From Urban Legend To Reality - Atari's E.T. The Video Game Unearthed From Landfill
The Avengers and X-Men: The Last Stand screenwriter, Zak Penn, is producing a documentary about the worst video game of all time, Atari's 1983 game, E.T. The Extraterrestrial. Unsold cartridges were buried and now they have been excavated.
In 1982, Steven Spielberg struck gold with science-fiction film, E.T. the Extra-Terrestrial, which starred Henry Thomas, Dee Wallace, and Drew Barrymore. That same year, American video game company, Atari, Inc., began developing a video game based on the film. Seemed like an easy slam dunk, but the company paid a whopping $21 million for the rights and then rushed its development (five and a half weeks) so that it would be ready for Christmas time. Just to breakeven on the rights the company had to sell 4 million copies. 5 million copies were produced and only 1.5 million were sold. Most of those 1.5 million copies that were sold, ended up being returned to the company because the quality of the game was THAT horrendous. To this day, many people contribute the game as major reason for the North American video game crash of 1983 and the demise of Atari in the gaming sector.
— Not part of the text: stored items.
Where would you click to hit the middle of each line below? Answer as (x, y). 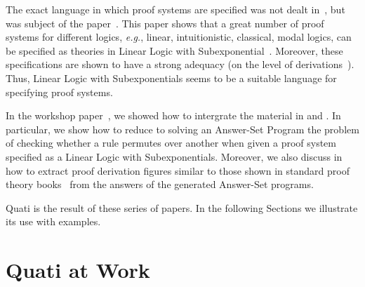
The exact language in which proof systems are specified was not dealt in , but (175, 9)
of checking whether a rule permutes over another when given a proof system (171, 143)
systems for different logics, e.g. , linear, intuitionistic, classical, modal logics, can (179, 37)
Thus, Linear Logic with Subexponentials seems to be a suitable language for (171, 78)
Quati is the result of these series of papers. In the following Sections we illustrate (182, 207)
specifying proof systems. (59, 92)
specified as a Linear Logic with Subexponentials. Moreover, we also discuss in (174, 156)
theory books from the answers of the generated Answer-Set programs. (160, 184)
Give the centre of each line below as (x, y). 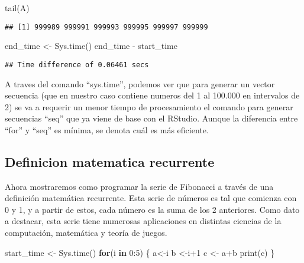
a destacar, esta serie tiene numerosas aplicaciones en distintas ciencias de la (143, 221)
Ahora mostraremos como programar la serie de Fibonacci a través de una (139, 186)
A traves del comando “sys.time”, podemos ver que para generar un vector (140, 83)
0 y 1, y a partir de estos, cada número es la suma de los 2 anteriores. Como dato (152, 209)
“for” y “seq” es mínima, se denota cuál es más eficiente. (107, 129)
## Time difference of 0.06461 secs (77, 65)
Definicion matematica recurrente (110, 161)
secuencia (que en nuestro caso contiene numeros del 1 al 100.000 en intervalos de (152, 95)
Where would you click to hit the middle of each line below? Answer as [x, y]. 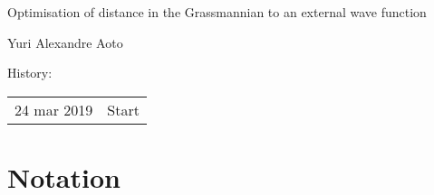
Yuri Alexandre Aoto [65, 42]
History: [30, 73]
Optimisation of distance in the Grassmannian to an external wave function [217, 12]
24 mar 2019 [54, 109]

So, what happened to all those millions of unsold cartridges? As legend has it, in September of 1983 the company supposedly dumped 14 truckloads of discarded game cartridges into a New Mexico landfill. And now, over thirty years later, screenwriter, Zak Penn ("The Incredible Hulk") has led the search for the burial site and over the past two days has unearthed the legend.
A documentary film production company has found buried in a New Mexico landfill hundreds of the Atari "E.T." game cartridges that some call the worst video game ever made. Film director Zak Penn showed one "E.T." cartridge retrieved from the site and said that hundreds more were found in the mounds of trash and dirt scooped by a backhoe. About 200 residents and game enthusiasts gathered early Saturday in southeastern New Mexico to watch backhoes and bulldozers dig through the concrete-covered landfill in search of up to a million discarded copies of "E.T. The Extraterrestrial" that the game's maker wanted to hide forever. "I feel pretty relieved and psyched that they actually got to see something," said Penn as members of the production team sifted through the mounds of trash, pulling out boxes, games and other Atari products.